Lübnan’ın güney banliyölerinde, Nebatiye’de ve Bekaa'da yollarda kanlar içinde yatan onlarca insanın görüldüğü görüntüler düşmeye başladı. Ardından Hizbullah, çağrı cihazı taşıyan herkesten bu cihazları atmalarını isteyen bir açıklama yapıldı. İç Güvenlik Güçleri de vatandaşlardan yaralılara yardım edilmesini ve hastanelere kaldırılmalarını kolaylaştırmak için yolları açmalarını istedi. Genelkurmay Başkanlığı, vatandaşlardan, sağlık ekiplerinin olay yerlerine ulaşmalarını kolaylaştırmak amacıyla patlamaların yaşandığı bölgelerde toplanmamalarını istedi.

xy6muu7
Beyrut'un güney banliyösünde yaralıların tedavisine yardımcı olmak için kurulan çadırda kan vermek için bekleyen bağışçılar (AFP)

Reuters, Hizbullah yetkililerinin birinin çağrı cihazlarının patlatılması olayının şimdiye kadarki en büyük güvenlik ihlali olduğunu söylediğini aktardı. Reuters’ın emniyet kaynaklarından aktardığına göre Hizbullah, patlayan çağrı cihazları üyelerine daha yeni dağıtmıştı. Fransız Haber Ajansı (AFP) da Hizbullah'a yakın kaynakların ‘yeni çağrı cihazlarının lityum pillere sahip olduklarını ve aşırı ısınma sonucu patlamış gibi göründüklerini’ söylediklerini aktardı.

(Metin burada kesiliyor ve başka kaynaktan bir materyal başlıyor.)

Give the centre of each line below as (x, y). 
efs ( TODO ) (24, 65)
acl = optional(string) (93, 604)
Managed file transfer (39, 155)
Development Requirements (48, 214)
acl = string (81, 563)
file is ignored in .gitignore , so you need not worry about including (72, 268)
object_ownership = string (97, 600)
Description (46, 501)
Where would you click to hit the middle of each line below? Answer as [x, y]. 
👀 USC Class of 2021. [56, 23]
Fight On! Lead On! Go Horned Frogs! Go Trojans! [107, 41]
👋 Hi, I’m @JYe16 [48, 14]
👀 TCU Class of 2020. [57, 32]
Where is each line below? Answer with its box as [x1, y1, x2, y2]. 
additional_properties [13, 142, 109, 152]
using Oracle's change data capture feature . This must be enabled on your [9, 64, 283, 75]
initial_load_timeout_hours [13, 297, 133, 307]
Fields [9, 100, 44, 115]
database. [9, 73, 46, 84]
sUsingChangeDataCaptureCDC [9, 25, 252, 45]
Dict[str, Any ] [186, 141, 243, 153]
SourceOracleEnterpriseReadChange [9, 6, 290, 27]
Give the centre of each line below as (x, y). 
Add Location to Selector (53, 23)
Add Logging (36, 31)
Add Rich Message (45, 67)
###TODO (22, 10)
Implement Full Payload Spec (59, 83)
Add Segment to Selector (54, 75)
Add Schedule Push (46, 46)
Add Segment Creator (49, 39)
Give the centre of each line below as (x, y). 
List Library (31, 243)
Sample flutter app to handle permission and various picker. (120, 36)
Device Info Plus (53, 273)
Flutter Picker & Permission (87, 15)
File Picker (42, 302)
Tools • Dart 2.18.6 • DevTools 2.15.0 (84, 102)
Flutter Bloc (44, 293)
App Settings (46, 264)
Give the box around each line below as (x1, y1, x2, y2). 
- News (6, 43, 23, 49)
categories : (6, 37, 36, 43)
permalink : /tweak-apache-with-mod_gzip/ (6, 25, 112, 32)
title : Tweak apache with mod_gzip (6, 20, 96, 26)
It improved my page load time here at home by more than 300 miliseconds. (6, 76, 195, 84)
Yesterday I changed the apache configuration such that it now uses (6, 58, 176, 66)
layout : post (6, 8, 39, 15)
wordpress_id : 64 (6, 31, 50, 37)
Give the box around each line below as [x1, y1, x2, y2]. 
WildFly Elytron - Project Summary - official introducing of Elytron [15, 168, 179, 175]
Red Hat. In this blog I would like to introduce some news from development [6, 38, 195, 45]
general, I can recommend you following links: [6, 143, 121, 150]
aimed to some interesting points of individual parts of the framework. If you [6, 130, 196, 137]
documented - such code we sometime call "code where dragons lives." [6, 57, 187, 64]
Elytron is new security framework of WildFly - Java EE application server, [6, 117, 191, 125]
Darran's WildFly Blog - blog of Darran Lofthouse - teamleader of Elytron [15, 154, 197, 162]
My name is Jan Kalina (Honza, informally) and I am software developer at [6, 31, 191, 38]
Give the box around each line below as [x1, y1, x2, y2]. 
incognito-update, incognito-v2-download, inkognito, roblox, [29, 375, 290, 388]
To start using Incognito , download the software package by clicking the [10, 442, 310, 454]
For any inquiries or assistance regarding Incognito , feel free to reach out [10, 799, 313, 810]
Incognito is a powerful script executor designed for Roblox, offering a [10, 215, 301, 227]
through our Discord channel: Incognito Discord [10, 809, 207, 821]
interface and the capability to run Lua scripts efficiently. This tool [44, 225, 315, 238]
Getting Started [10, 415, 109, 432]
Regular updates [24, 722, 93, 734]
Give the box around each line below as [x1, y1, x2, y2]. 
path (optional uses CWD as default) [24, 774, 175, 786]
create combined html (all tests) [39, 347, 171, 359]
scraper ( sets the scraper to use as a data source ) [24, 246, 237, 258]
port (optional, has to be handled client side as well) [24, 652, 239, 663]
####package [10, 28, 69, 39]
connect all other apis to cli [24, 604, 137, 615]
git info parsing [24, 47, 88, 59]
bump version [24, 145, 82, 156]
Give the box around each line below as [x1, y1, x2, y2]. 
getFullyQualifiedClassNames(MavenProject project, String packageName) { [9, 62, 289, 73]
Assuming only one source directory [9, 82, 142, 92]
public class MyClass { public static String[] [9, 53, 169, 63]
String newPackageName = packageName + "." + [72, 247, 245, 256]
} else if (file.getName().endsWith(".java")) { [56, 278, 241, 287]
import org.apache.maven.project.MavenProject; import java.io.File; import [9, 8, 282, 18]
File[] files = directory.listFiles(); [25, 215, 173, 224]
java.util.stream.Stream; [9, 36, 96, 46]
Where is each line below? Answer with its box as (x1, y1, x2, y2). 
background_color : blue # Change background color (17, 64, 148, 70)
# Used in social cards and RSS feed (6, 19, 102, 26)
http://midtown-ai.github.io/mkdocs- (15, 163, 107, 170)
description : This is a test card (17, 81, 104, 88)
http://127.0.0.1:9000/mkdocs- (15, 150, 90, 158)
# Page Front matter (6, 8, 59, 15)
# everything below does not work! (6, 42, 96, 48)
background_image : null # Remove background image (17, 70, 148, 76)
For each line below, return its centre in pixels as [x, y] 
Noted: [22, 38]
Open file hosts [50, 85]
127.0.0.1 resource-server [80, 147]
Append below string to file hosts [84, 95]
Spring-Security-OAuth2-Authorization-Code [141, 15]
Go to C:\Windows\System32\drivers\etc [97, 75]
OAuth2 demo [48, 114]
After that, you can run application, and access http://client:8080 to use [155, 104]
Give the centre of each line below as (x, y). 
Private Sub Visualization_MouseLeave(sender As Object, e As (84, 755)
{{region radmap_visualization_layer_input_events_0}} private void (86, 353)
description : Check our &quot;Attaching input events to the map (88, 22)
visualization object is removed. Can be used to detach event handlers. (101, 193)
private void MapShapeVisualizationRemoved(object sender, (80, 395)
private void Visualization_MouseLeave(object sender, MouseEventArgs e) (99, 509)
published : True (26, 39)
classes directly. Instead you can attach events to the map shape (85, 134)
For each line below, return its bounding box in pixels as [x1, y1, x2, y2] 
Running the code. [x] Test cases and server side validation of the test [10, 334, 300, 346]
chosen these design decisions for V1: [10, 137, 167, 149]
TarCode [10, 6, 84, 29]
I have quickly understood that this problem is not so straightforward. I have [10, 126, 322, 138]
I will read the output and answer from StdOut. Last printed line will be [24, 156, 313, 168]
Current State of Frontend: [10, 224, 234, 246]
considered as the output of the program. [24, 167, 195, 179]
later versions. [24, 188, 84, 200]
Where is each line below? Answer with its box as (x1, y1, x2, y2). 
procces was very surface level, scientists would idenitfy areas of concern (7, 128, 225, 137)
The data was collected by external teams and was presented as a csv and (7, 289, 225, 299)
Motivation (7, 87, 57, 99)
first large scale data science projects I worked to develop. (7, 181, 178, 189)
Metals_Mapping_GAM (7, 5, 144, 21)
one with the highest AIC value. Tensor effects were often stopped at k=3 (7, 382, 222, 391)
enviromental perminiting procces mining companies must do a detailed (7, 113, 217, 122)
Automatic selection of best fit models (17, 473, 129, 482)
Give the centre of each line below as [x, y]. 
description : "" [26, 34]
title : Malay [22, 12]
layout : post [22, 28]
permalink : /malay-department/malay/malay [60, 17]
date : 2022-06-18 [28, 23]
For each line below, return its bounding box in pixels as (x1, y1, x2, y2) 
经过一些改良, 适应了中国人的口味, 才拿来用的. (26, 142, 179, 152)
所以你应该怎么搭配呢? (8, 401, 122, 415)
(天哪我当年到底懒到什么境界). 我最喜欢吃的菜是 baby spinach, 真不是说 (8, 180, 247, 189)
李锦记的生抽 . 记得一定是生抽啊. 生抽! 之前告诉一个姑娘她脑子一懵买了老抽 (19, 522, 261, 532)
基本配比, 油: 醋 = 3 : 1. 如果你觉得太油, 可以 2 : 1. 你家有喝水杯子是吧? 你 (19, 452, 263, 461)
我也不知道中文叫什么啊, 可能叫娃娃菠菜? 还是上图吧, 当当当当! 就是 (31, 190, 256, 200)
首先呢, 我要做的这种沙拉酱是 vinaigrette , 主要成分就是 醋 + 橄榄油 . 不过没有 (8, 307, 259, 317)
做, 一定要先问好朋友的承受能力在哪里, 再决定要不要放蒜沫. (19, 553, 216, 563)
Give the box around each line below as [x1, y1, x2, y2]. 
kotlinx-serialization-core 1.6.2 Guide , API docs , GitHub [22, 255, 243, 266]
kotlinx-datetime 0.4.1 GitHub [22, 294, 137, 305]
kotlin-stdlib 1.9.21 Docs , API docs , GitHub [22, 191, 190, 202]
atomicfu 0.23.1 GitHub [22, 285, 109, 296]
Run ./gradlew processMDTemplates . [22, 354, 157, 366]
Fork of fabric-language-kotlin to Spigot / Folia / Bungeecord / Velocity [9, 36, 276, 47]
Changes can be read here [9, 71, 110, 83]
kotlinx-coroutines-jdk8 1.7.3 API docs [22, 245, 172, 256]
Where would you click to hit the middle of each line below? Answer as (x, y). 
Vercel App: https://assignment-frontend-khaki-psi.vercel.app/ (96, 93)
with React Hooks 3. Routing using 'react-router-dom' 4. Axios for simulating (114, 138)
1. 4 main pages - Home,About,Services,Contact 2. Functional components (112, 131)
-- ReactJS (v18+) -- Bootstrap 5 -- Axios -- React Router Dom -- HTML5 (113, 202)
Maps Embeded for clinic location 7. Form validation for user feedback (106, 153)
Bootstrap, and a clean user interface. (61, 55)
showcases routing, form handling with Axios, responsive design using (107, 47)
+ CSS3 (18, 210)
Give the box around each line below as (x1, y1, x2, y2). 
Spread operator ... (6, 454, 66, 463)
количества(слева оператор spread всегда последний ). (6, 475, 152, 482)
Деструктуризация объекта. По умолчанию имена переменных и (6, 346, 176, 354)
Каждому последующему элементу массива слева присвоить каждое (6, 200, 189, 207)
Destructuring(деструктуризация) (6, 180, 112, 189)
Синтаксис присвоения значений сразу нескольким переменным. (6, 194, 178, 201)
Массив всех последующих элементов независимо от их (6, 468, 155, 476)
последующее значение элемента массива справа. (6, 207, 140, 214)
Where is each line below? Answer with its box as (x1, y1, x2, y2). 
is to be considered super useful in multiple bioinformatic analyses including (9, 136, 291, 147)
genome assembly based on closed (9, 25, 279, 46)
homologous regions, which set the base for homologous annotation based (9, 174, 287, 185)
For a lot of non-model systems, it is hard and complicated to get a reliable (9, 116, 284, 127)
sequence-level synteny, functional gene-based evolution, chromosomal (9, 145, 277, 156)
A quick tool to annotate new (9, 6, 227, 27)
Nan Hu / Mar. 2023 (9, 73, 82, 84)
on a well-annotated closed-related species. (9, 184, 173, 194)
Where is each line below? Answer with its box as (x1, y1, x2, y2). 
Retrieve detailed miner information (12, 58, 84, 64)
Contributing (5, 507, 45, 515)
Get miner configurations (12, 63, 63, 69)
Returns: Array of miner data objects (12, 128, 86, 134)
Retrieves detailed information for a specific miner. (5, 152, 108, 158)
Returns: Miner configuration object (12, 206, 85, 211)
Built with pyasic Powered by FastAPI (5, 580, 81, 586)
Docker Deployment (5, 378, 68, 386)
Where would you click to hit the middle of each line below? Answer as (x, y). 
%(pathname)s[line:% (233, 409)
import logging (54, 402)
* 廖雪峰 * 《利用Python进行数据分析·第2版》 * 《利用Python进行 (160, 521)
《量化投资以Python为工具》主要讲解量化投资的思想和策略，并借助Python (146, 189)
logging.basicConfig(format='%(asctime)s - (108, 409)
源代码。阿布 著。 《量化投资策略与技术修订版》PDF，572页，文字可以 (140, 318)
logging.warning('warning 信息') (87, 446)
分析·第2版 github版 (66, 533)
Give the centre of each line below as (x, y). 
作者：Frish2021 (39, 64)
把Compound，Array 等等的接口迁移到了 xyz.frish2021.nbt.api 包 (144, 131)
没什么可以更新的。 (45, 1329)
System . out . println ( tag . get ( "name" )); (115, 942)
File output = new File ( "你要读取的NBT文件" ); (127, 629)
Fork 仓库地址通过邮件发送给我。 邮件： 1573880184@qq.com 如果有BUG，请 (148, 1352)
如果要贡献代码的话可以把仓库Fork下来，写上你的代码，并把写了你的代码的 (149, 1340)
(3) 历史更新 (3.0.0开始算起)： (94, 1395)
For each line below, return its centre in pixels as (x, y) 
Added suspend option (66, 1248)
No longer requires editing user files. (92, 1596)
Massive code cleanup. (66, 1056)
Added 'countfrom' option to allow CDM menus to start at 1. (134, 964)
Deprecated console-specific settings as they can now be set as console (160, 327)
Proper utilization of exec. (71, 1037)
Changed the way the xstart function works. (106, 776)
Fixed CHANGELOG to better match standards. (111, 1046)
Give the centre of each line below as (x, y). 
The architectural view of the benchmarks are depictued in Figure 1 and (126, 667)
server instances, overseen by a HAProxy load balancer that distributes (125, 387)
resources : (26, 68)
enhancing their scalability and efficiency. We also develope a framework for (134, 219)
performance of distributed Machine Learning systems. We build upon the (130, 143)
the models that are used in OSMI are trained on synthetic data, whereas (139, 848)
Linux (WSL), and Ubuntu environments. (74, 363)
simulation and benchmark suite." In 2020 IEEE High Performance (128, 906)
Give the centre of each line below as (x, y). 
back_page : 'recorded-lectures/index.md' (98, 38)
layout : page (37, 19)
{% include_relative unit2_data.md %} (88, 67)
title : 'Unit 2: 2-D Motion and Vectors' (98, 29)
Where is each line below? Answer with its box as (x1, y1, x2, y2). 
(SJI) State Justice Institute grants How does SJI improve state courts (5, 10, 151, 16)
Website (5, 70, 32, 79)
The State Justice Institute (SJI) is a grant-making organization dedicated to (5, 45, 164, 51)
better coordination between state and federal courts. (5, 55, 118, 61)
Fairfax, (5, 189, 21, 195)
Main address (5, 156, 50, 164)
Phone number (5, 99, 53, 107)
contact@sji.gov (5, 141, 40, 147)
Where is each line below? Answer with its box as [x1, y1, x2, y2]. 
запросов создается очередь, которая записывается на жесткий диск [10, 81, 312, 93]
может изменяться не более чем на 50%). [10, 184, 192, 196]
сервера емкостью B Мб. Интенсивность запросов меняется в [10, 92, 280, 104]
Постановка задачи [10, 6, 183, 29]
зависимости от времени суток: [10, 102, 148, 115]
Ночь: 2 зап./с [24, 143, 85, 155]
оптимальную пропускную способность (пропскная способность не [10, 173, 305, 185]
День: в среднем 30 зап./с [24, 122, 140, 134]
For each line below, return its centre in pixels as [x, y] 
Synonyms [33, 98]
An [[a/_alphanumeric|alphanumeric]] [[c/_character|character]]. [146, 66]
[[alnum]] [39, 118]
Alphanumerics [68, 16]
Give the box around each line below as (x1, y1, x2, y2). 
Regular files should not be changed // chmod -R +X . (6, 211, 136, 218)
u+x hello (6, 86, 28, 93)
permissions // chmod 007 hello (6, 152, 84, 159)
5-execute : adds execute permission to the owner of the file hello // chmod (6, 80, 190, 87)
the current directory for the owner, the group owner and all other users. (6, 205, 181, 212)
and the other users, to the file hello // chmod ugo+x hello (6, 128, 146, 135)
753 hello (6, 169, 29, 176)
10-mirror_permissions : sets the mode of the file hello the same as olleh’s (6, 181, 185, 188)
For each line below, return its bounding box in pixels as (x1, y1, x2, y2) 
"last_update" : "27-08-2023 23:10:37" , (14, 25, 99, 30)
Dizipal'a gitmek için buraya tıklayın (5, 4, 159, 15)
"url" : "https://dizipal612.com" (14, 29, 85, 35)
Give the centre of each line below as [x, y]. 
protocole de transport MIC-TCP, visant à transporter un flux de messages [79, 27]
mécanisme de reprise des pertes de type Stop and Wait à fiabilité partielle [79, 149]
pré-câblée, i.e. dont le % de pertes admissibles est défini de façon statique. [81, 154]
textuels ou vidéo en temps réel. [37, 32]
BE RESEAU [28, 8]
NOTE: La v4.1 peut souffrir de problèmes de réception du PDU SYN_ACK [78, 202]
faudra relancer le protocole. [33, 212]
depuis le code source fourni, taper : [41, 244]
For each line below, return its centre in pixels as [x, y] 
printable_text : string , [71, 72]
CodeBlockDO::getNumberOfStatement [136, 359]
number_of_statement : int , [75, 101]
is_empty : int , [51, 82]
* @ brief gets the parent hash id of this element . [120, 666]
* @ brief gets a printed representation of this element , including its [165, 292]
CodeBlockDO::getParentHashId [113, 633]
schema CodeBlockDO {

ABD merkezli gazete New York Times’ın (NYT) konuyla ilgili bilgi sahibi yetkililere dayandırdığı haberine göre cihazlar patlamadan önce birkaç saniye boyunca bip sesi çıkardı. Saldırıda Hizbullah üyelerine ait yüzlerce çağrı cihazı hedef alındı. Sosyal medyada dolaşan videolarda cihazların yollarda, dükkanlarda ve evlerde insanların ellerinde patladığı ve maddi hasara yol açtığı anlar görülüyor.

Hizbullah: Geniş kapsamlı inceleme başlatıldı

‘Güvenlik ihlalinden’ yaklaşık üç saat sonra Hizbullah tarafından yapılan ilk açıklamada dün öğleden sonra saat 15.30 sularında Hizbullah'ın çeşitli birimlerinde ve kurumlarında çalışanların iletişim için kullandığı çağrı cihazlarının patladığı duyuruldu. Açıklamada “Sebebi açıklanamayan patlamalar şimdiye kadar bir çocuğun ve iki kardeşin ölümüne ve birkaç kişinin de yaralanmasına neden oldu” denildi.

Açıklamada Hizbullah'ın uzman kurumlarının şu an eş zamanlı patlamaların nedenlerini belirlemek için geniş kapsamlı bir güvenlik soruşturması başlattığı belirtildi. Hizbullah tarafından yapılan ikinci açıklamada ise “Mevcut tüm gerçekleri ve verileri inceledikten sonra, bu canice saldırıdan tamamen düşmanımız İsrail'i sorumlu tutuyoruz” ifadeleri kullanıldı.

xc
Başbakan Mikati'nin Milletvekili Ali Ammar'ın oğlu için taziye ziyareti sırasında çekilen bir fotoğrafı (Başbakanlık Basın Ofisi)

Öte yandan Bakanlar Kurulu, Lübnan'ın egemenliğinin ağır bir ihlali olan ve suç teşkil eden İsrail'in bu saldırganlığını kınadı. Hükümetin ilgili ülkeler ve Birleşmiş Milletler (BM) nezdinde gerekli tüm temasları derhal başlatarak bu suçla ilgili sorumluluklarını ortaya koyduğunu vurgulayan Bakanlar Kurulu, gelişmelerin takip edilebilmesi için toplantılarını kamuoyuna açık olarak yapma kararı aldı.

Bu arada Başbakan Necip Mikati, Milletvekili Ali Ammar'ı ziyaret ederek oğlu için başsağlığı diledi.